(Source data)
* * * * * * * * *
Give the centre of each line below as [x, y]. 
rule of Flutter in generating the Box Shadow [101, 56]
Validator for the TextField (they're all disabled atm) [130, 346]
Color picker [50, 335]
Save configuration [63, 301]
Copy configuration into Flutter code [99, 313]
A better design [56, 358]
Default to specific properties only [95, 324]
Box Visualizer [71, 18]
* * * * * * * * *
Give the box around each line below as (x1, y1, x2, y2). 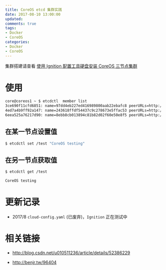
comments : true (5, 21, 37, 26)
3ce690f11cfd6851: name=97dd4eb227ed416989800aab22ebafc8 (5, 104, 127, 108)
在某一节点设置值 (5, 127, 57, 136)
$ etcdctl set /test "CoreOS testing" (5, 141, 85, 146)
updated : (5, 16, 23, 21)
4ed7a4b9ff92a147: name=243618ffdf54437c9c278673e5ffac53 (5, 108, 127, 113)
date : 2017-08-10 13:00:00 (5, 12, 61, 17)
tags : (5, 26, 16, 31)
* * * * * * * * *
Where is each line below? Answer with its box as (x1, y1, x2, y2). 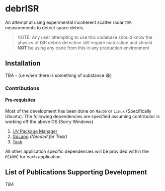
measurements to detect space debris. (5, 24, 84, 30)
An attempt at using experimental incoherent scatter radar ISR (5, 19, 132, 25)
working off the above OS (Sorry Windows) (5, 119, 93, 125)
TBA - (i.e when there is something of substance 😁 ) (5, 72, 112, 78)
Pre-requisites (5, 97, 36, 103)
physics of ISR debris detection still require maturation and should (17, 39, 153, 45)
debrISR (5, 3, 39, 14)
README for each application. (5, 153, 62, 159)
* * * * * * * * *
**Exercise description**
Bring together each line above where the string "configuration" turns up.

**Answer below**
Save configuration [63, 301]
Copy configuration into Flutter code [99, 313]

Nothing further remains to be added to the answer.